My mom opened a furniture store when I was about 10, and gave me my first
paying job. Seeing her work for herself, successfully, for years, gave me the
stubborn will to be an entrepreneur I have today. (She's not the only
entrepreneur in my family...my dad had an electronics shop, my dads mom owned
a thrift store, and my moms dad owned an auto body shop.)

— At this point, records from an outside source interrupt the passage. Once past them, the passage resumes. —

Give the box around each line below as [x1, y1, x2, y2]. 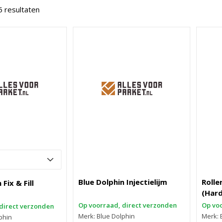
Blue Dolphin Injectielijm [78, 177, 167, 187]
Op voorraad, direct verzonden [78, 201, 177, 210]
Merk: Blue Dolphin [78, 212, 135, 221]
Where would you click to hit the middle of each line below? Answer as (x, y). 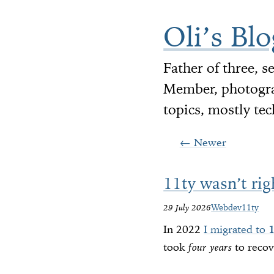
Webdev (227, 207)
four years (210, 247)
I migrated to (236, 230)
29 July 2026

Entrepreneurialism is seemingly either genetic or picked up from parents,
because my sister also owns her own business, and I'm on my second (or third,
if you count my computer repair business when I was in middle and high
school).

I think it was my dads idea to make me earn half of any major purchase (like
bikes, guitars, computers, etc.), which I suspect was also instrumental in my
becoming an entrepreneur.

------
mattjaynes
Just read this post from Guy Kawasaki:

<http://blog.guykawasaki.com/2007/05/just_in_time_fo.html>

It got me thinking about my mother and the sacrifices she made in bearing us
and bringing us up. Looking back, I definitely can see how she influenced me
and helped give me the confidence to seek adventure and take risks.

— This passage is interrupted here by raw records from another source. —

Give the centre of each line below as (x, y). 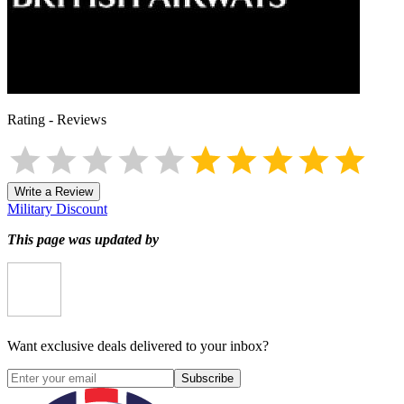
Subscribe (207, 378)
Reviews (82, 119)
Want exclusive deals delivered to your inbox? (138, 345)
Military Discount (57, 208)
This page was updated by (83, 239)
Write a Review (54, 191)
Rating (26, 119)
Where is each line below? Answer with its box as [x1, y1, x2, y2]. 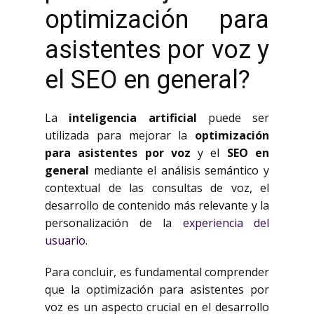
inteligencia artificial [69, 110, 197, 125]
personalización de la [45, 215, 183, 231]
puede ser [196, 110, 269, 125]
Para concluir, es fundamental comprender [45, 264, 269, 280]
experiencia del [182, 215, 269, 231]
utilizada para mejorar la [45, 128, 195, 143]
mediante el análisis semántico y [89, 163, 269, 178]
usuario [45, 233, 86, 248]

For example, one time I decided to experiment with cooking and decided to make
a dish concocted of orange-wedges, cheese, lemon juice, and some other random
ingredients. My dad was concerned that I would waste the food (he was right)
but my mother insisted that I be able to try it out for myself. It was the
most disgusting food ever! I tried to eat as much of it as I could, but it was
a good lesson that cheese and oranges aren't a great combination!

As I look back, I can remember countless examples of her encouragement to
pursue new ventures (even when it was obvious I would fail). I can't recall
her ever expressing doubt that I would succeed. And I guess she was right if
you look at failure as a success in learning.

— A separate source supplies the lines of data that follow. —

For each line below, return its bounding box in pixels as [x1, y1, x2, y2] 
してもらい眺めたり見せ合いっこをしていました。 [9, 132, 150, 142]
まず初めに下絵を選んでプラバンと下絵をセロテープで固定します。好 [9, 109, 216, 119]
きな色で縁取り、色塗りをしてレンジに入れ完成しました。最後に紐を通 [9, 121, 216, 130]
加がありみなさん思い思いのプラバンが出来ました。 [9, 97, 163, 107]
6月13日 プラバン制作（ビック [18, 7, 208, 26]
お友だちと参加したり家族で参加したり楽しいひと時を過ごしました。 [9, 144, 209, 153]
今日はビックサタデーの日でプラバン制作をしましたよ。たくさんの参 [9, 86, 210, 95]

Anyway, thanks Mama! Happy Mother's Day!

------
martijnengler
Yes, she's still bitchin' most of the time. ;)

One of the reasons I keep holding on is to proof her wrong. When I started my
first business (working on my second now) she disapproved it from before I
even started: "it won't work", "it will only cost you money"... When I finally
did start (with some help from my (now-ex-)girlfriend who motivated me a lot)
she was all like "Yeah, you can do it". She seems to be like that: supporting
me when it's "too late". Like those kind of friends you never see, until you
suddenly have money.

My dad on the other hand, .. Well, he can be a critic too, but he can set me
back on track sometimes and gives me advice.

So yes, she did influence it (still does), but not in the way you probably
meant.

------
dawie
Richard Branson talks alot about how his mother influenced him in his biograhy
- "Loosing my Virginity"

------
benhoyt
I'm sure she influenced it -- she's a great mum (NZ spelling). But when I was
growing up, Dad was always the I-have-a-brilliant-idea person.